In an earlier post I described how some queries with long parse times were causing long library cache lock waits. Friday I applied a patch from Oracle that resolved the long parse times. Here are the conditions which may relate to this bug:
- Interval partitioned table
- Partitioned by range
- Sub-partitioned by list
- Open ended range on partitioning column in where clause
- Tens of thousands of sub-partitions
Prior to applying the patch I did an explain plan on two versions of the problematic query. One version specified an open-ended range on the partitioning column and the other closed off the range.
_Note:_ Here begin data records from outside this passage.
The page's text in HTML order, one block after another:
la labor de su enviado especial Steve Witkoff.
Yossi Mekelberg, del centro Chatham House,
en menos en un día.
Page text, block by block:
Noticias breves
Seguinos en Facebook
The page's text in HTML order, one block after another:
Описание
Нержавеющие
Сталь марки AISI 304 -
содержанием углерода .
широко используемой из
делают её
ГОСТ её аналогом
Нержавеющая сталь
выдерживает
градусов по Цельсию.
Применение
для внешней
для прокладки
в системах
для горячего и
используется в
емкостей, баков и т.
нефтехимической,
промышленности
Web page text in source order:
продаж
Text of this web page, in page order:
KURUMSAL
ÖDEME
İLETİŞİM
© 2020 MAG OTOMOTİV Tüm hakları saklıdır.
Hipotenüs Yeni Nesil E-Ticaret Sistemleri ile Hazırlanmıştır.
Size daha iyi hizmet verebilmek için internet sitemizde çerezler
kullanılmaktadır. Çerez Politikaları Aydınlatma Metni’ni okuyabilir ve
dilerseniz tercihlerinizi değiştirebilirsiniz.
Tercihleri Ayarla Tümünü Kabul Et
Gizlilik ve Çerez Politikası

... T392658.CLNDR_DT >= TO_DATE('2014-11-17' , 'YYYY-MM-DD') and ... Explained. Elapsed: 00:00:46.20
... T392658.CLNDR_DT >= TO_DATE('2014-11-17' , 'YYYY-MM-DD') and T392658.CLNDR_DT <= TO_DATE('2014-11-26' , 'YYYY-MM-DD') and ... Explained. Elapsed: 00:00:00.09
The queries are the same except for the extra date condition which closes off the date range. Note that the explain plan took 46 seconds with the open-ended range and less than a tenth of a second with the closed off range.
With the patch the slow version is just as fast as the fast one.
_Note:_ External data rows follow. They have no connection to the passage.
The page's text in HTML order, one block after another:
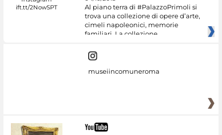
Al piano terra di #PalazzoPrimoli si
trova una collezione di opere d’arte,
cimeli napoleonici, memorie
familiari. La collezione
museiincomuneroma
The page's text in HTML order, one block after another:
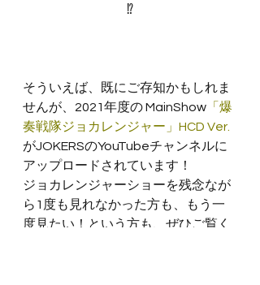
⁉
そういえば、既にご存知かもしれま
せんが、2021年度の MainShow 「爆
奏戦隊ジョカレンジャー」HCD Ver.
がJOKERSのYouTubeチャンネルに
アップロードされています！
ジョカレンジャーショーを残念なが
ら1度も見れなかった方も、もう一
度見たい！という方も、ぜひご覧く
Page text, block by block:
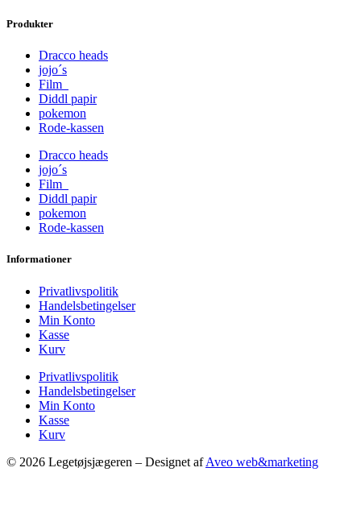
Produkter
Dracco heads
jojo´s
Film
Diddl papir
pokemon
Rode-kassen
Dracco heads
jojo´s
Film
Diddl papir
pokemon
Rode-kassen
Informationer
Privatlivspolitik
Handelsbetingelser
Min Konto
Kasse
Kurv
Privatlivspolitik
Handelsbetingelser
Min Konto
Kasse
Kurv
© 2026 Legetøjsjægeren – Designet afAveo web&marketing

This is bug 20061582 in Oracle’s system.
From my conversations with Oracle it sounds like in certain cases the optimizer is reviewing information for many or all of the sub-partitions and since we have 20,000 for this table in production it can take minutes to parse. I also messed with the dates on the open-ended condition and found that if I made the date early enough the parse time issue went away. So, it seems that there is some set of conditions, which I don’t know how to easily reproduce, which lead the optimizer to look at sub-partition information and slows parse time.
This is on 18.104.22.168 on an Exadata system. I was able to reproduce the long parse times on non-Exadata Linux 22.214.171.124 and 126.96.36.199 systems so it does not occur only on Exadata.
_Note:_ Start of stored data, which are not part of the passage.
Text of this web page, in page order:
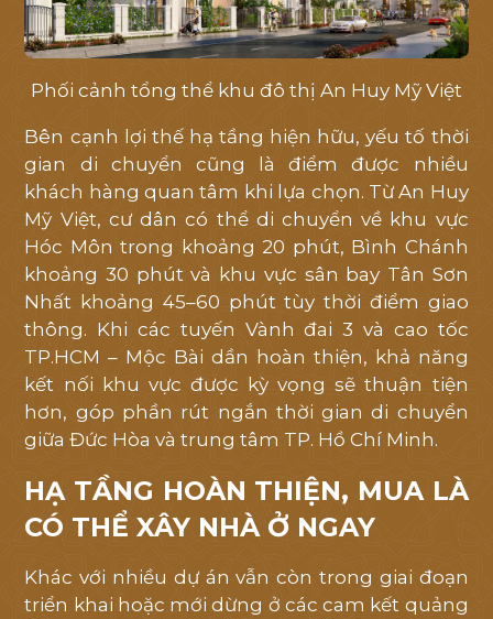
Phối cảnh tổng thể khu đô thị An Huy Mỹ Việt
Bên cạnh lợi thế hạ tầng hiện hữu, yếu tố thời
gian di chuyển cũng là điểm được nhiều
khách hàng quan tâm khi lựa chọn. Từ An Huy
Mỹ Việt, cư dân có thể di chuyển về khu vực
Hóc Môn trong khoảng 20 phút, Bình Chánh
khoảng 30 phút và khu vực sân bay Tân Sơn
Nhất khoảng 45–60 phút tùy thời điểm giao
thông. Khi các tuyến Vành đai 3 và cao tốc
TP.HCM – Mộc Bài dần hoàn thiện, khả năng
kết nối khu vực được kỳ vọng sẽ thuận tiện
hơn, góp phần rút ngắn thời gian di chuyển
giữa Đức Hòa và trung tâm TP. Hồ Chí Minh.
HẠ TẦNG HOÀN THIỆN, MUA LÀ
CÓ THỂ XÂY NHÀ Ở NGAY
Khác với nhiều dự án vẫn còn trong giai đoạn
triển khai hoặc mới dừng ở các cam kết quảng
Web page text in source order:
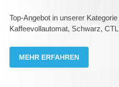
Top-Angebot in unserer
Kaffeevollautomat, Schwarz,
MEHR ERFAHREN
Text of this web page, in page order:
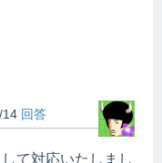
14 回答
して対応いたしまし
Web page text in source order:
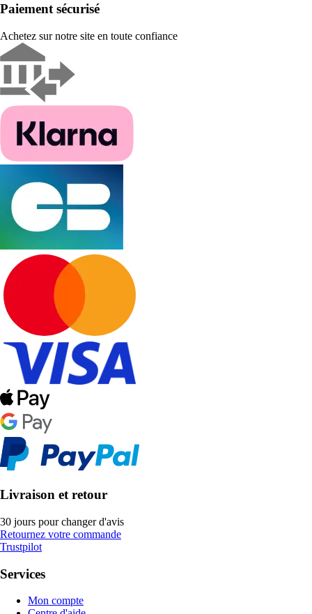
Paiement sécurisé
Achetez sur notre site en toute confiance
Livraison et retour
30 jours pour changer d'avis
Retournez votre commande
Trustpilot
Services
Mon compte
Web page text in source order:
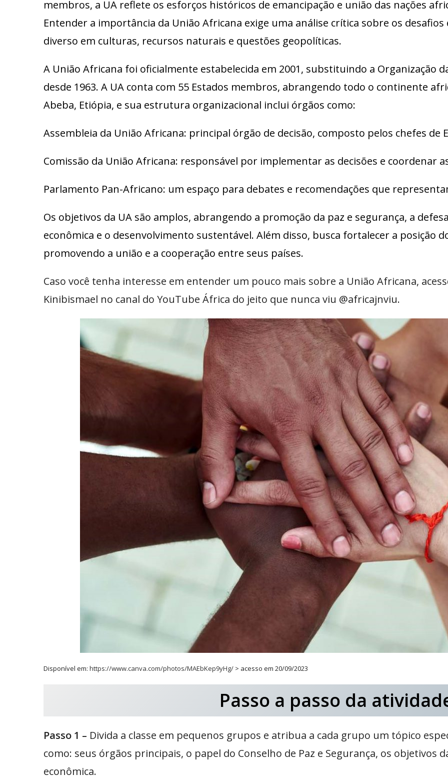
membros, a UA reflete os esforços históricos de emancipação e união das nações
Entender a importância da União Africana exige uma análise crítica sobre os
diverso em culturas, recursos naturais e questões geopolíticas.
A União Africana foi oficialmente estabelecida em 2001, substituindo a Organização
desde 1963. A UA conta com 55 Estados membros, abrangendo todo o continente
Abeba, Etiópia, e sua estrutura organizacional inclui órgãos como:
Assembleia da União Africana: principal órgão de decisão, composto pelos chefes de
Comissão da União Africana: responsável por implementar as decisões e coordenar
Parlamento Pan-Africano: um espaço para debates e recomendações que
Os objetivos da UA são amplos, abrangendo a promoção da paz e segurança, a
econômica e o desenvolvimento sustentável. Além disso, busca fortalecer a posição
promovendo a união e a cooperação entre seus países.
Caso você tenha interesse em entender um pouco mais sobre a União Africana,
Kinibismael no canal do YouTube África do jeito que nunca viu @africajnviu.
Disponível em: https://www.canva.com/photos/MAEbKep9yHg/ > acesso em 20/09/2023
Passo a passo da
Passo 1 – Divida a classe em pequenos grupos e atribua a cada grupo um tópico
como: seus órgãos principais, o papel do Conselho de Paz e Segurança, os objetivos
econômica.
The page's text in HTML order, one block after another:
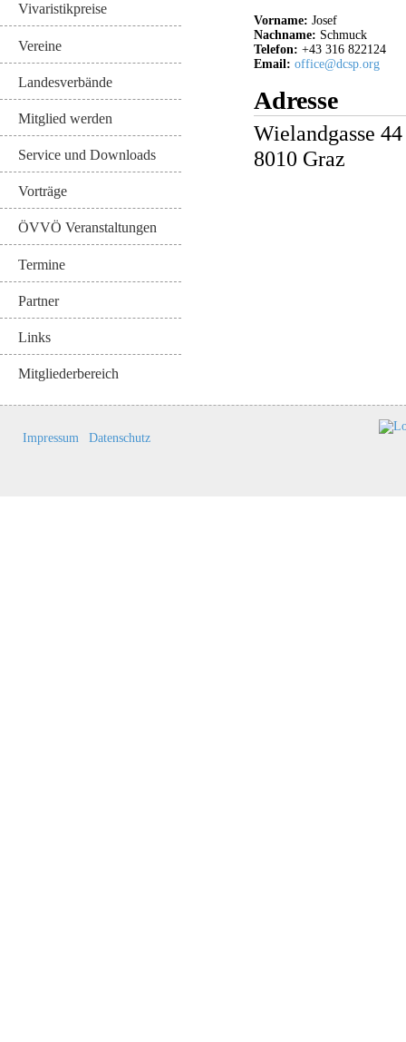
Vivaristikpreise
Vereine
Landesverbände
Mitglied werden
Service und Downloads
Vorträge
ÖVVÖ Veranstaltungen
Termine
Partner
Links
Mitgliederbereich
Vorname: Josef
Nachname: Schmuck
Telefon: +43 316 822124
Email: office@dcsp.org
Adresse
Wielandgasse 44
8010 Graz
Impressum Datenschutz

This issue surprised me because I thought that the optimizer would not look at partition or sub-partition statistics in a query that has a range condition which spanned more than one partition. In the past I have always seen the global or table level stats used in these situations. But, now I know that there are some cases where the optimizer will dig into the sub-partition stats even though the query covers more than one partition.
Looking at the plan of my slow parsing query before and after the patch I get a clue that the optimizer is looking at sub-partition stats:
Partition range without the patch:
Partition range with the patch:
1 | 136
Evidently KEY(SQ) relates to some sort of filtering of the sub-partitions which cause the long parse time. The manuals describe KEY(SQ) in a section titled “Dynamic Pruning with Subqueries” so maybe the problem queries have some sub-query that the optimizer was using to choose which sub-partitions that the query needed.
If you have an interval partitioned table with tens of thousands of sub-partitions and parse times in the minutes with open-ended ranges specified on the partitioning column your system could be hitting this same issue.